Con esta foto leemos en Las Ultimas Noticias de hoy acerca del ministro Sergio Espejo:Luego se fue caminando por calle Moneda mientras los transeúntes, sorpresivamente lo abrazaban, le dedicaban frases como “¡Fuerza!” o “Vamos a salir adelante” y hasta lo aplaudían.
¿Qué significa todo esto?
Para mí indica que el pueblo, por mucho que piensen los políticos lo contrario, no tiene ni un pelo de tonto.
Ellos saben que el sueldo de los políticos es, en muchos casos más bajo que el de ellos, pero su título conlleva que, una cosa es el sueldo y otra lo que se llevan al banco todos los meses.
Esta ambivalencia, por no llamarla de otra manera, está provocando una, no muy buena imagen, que el pueblo proyecta sobre sus políticos.
El pueblo cada vez más rechaza la palabra POLITICOS y cada vez se lo están dejando ver más y más, por mucho que ellos no lo quieran ver adoptando la postura del avestruz.
Ssi ellos ponen de chivo expiatorio a alguien, el pueblo va a simpatizar con el chivo, como es el caso del ministro Espejo.
Desengañémonos, para el pueblo que sufre los desaguisados del Trans-Santiago, la culpa la tienen los políticos; al pueblo no les importa el partido al que pertenezcan puesto que lo que se llevan semanalmente a la casa es el resultado de las meteduras de pata de ellos y esto es lo que marca la diferencia y establece la barrera.
¡Ya ni siquiera pueden llegar a la casa!
De pronto aparece una cara, nueva, al que los políticos colocan para que el pueblo golpee por los errores cometidos, que ellos, TODOS, han llevado a cabo anteponiendo los intereser personales, (la cuenta bancaria principalmente) a lo que tenían que hacer, supuestamente la defensa de los intereses de los que graciosamente les pusieron en el privilegiado lugar que ocupan.
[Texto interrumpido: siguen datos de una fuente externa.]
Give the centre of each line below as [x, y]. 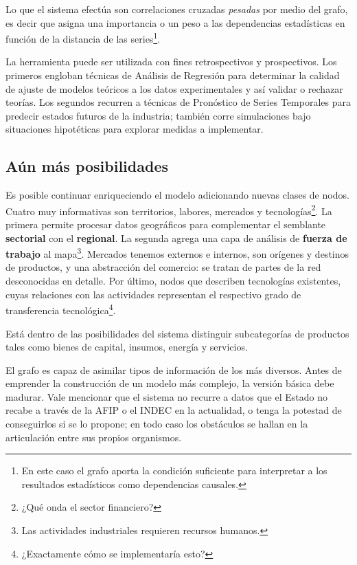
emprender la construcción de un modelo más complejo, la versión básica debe [170, 383]
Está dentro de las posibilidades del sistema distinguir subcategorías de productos [177, 333]
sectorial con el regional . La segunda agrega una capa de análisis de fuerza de [176, 237]
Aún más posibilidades [87, 166]
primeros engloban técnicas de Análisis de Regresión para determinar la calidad [173, 75]
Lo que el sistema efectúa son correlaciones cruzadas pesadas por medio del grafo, [177, 9]
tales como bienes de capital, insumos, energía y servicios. [127, 347]
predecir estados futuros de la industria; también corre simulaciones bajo [158, 115]
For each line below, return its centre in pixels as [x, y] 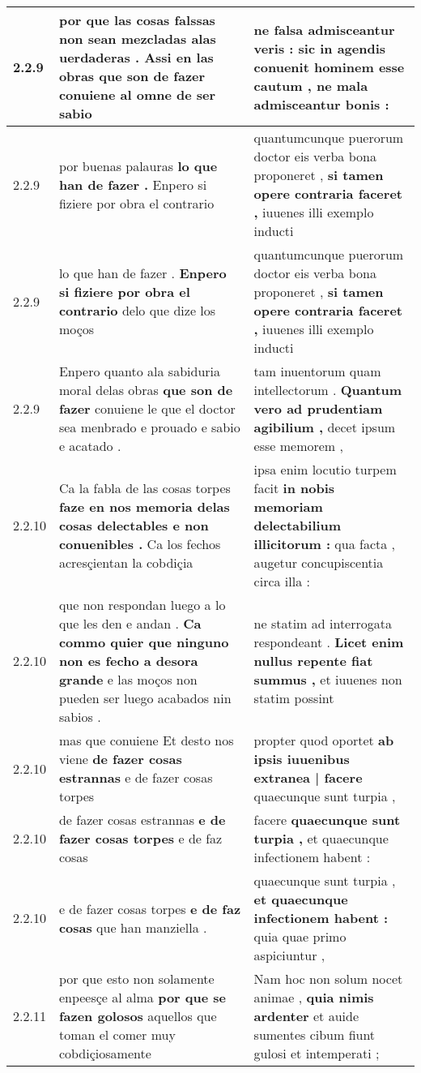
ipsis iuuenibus [302, 759]
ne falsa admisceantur [324, 29]
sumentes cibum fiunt [315, 1034]
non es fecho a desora [128, 661]
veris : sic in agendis [320, 48]
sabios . [80, 717]
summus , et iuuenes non [328, 679]
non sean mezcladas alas [137, 39]
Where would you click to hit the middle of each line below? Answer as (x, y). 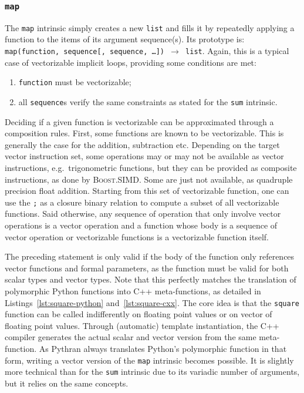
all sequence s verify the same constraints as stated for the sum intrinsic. (148, 101)
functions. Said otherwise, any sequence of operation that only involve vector (143, 214)
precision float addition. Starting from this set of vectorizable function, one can (147, 191)
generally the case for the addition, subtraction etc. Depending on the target (142, 144)
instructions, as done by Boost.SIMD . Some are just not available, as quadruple (149, 179)
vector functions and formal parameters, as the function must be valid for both (147, 268)
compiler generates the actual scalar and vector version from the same (131, 337)
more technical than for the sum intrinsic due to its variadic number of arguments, (152, 372)
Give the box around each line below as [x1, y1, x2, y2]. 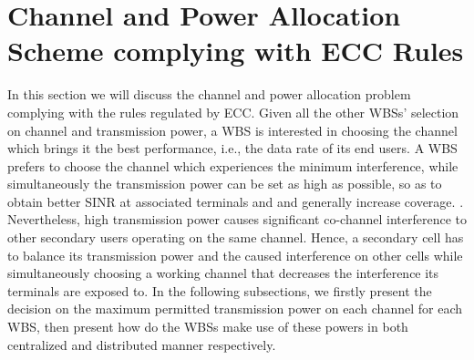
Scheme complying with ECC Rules [7, 32, 464, 69]
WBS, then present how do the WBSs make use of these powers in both [7, 317, 408, 336]
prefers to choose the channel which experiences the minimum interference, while [7, 156, 459, 175]
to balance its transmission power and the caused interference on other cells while [7, 245, 463, 264]
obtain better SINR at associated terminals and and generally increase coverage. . [7, 191, 464, 211]
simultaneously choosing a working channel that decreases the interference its [7, 263, 439, 283]
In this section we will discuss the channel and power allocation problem [7, 85, 411, 104]
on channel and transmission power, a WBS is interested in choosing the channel [7, 120, 458, 139]
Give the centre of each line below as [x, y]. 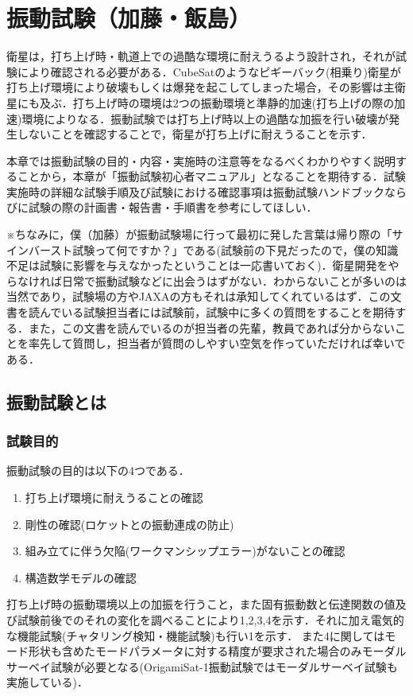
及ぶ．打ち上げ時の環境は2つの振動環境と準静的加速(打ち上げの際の [217, 102]
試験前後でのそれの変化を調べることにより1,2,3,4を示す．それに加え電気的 [210, 619]
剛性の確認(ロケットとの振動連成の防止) [129, 524]
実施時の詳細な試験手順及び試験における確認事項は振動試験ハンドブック [195, 191]
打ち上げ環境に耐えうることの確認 [114, 497]
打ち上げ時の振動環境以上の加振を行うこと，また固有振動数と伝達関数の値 [201, 604]
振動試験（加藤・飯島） [129, 18]
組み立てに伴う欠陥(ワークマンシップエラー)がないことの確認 [185, 551]
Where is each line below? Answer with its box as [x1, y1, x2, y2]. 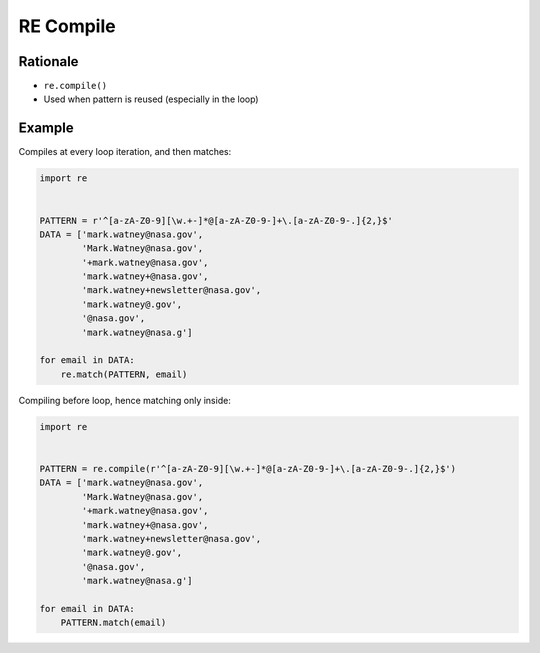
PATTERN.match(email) [60, 617, 167, 629]
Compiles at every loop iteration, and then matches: [18, 146, 232, 158]
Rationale [18, 53, 79, 70]
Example [18, 120, 74, 137]
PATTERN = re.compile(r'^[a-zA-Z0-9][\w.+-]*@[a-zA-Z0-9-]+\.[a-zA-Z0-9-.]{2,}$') [39, 463, 457, 474]
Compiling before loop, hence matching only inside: [18, 394, 232, 406]
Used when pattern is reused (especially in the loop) [43, 93, 259, 105]
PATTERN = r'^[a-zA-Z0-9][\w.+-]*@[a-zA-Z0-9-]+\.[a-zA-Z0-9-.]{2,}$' [39, 215, 394, 226]
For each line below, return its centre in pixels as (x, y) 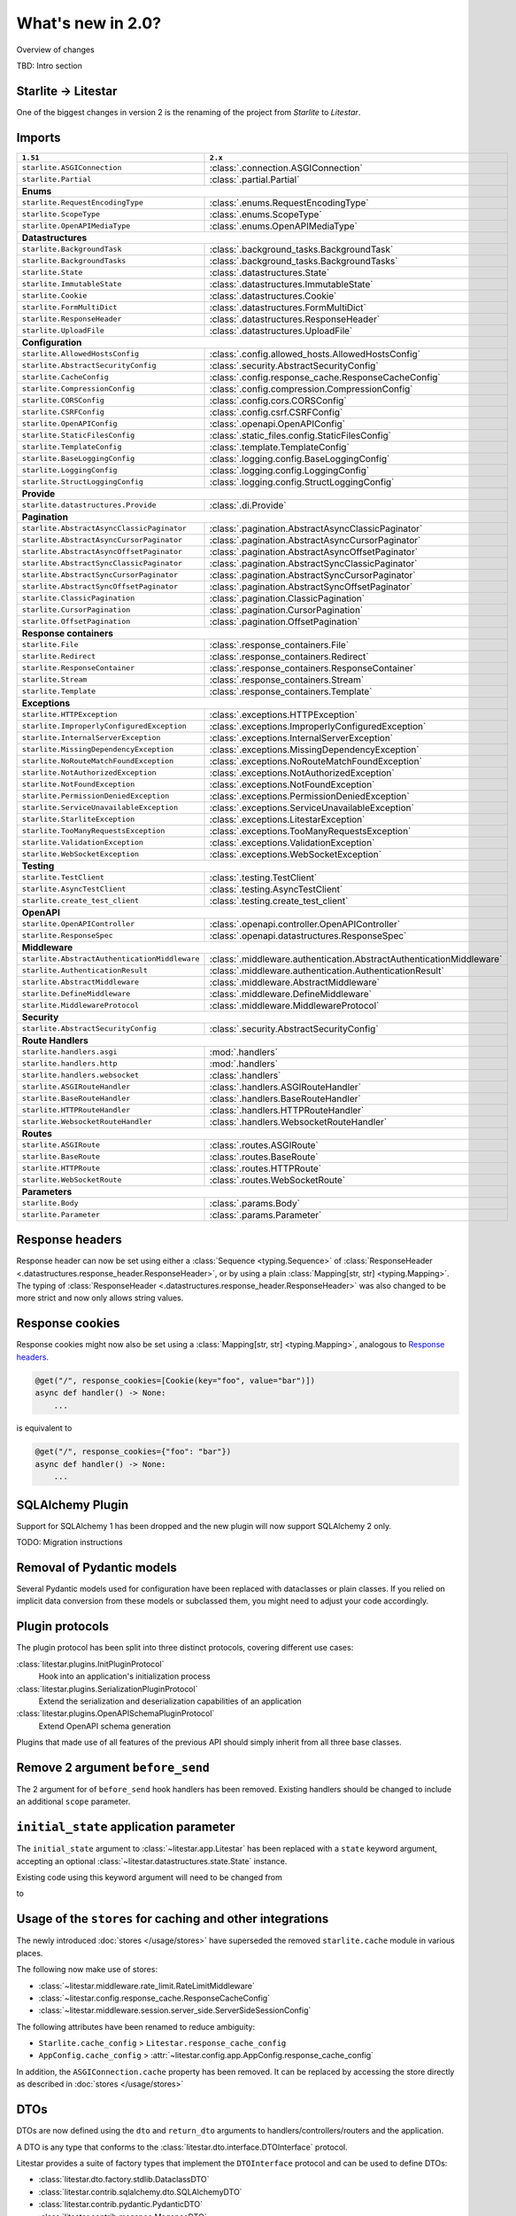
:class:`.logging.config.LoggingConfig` (289, 470)
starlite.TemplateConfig (72, 447)
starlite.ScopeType (61, 214)
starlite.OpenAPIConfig (69, 424)
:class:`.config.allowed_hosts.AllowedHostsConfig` (315, 354)
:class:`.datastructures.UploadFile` (281, 331)
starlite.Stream (54, 679)
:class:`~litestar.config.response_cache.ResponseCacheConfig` (154, 1998)
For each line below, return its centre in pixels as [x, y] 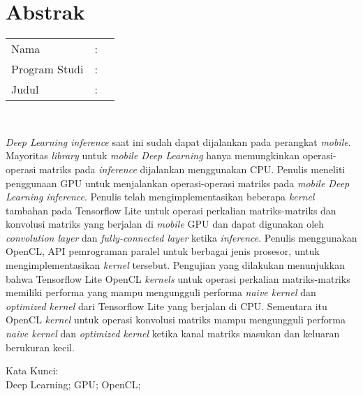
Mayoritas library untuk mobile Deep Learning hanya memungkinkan [153, 155]
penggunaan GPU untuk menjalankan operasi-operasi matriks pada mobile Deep [178, 183]
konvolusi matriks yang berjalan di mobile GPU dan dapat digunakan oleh [165, 224]
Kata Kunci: [32, 371]
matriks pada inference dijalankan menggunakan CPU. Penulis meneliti [192, 169]
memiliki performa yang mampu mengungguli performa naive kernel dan [161, 292]
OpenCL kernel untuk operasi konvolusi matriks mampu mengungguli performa [176, 320]
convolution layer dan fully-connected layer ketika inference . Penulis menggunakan [181, 237]
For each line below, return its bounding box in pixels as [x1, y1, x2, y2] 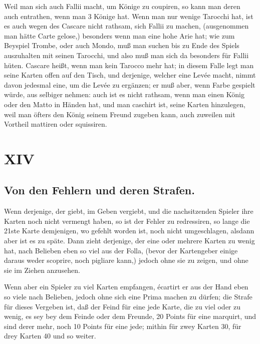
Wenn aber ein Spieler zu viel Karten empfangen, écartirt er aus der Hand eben [4, 281, 248, 292]
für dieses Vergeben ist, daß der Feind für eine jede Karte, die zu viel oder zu [4, 301, 240, 311]
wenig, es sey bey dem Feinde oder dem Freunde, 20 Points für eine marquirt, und [4, 311, 256, 321]
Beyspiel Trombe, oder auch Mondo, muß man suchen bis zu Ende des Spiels [4, 40, 239, 51]
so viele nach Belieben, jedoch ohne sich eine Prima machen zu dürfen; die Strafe [4, 291, 252, 302]
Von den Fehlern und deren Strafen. [4, 182, 195, 198]
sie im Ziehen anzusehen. [4, 264, 80, 275]
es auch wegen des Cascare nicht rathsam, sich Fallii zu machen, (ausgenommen [4, 21, 249, 31]

Es decir que si cobran por algo que no hacen, están …
¡Exacto!
¿A quién?
Al pueblo
Ahora se da la vuelta a la tortilla y como el pueblo no es tonto ocurre la noticia que estamos viendo.
¿Qué va a pasar ahora?
Miremos la bolita de cristal y esta nos dice dos cosas.
Si el ministro Espejo no tiene posibilidades de solucionar el problema, la oposición tiene que suavizar un poco la presión con objeto de hacer que esta siga haciendo sufrir las consecuencias al actual gobierno por los “abusos” del Trans-Santiago.
Pero si es el caso contrario, es decir, si la oposición ve que el ministro va por buen camino y tiene posibilidades de enderezar el entuerto, entonces hay que minar su gestión, puesto que ESTE GOBIERNO se alzaría con un enorme éxito, al poder sacar adelante una herencia macabra.
Lo que es peor, el ministro Sergio Espejo se alzaría como el nuevo LIBERTADOR (y no lo digo a la ligera) acreedor del premio máximo por entregar al pueblo su “sueño imposible”.
¡Adelante MINISTRO, siga siendo el espejo de los políticos!
¡Que lata que tenga apellido sefardita y no diaguita!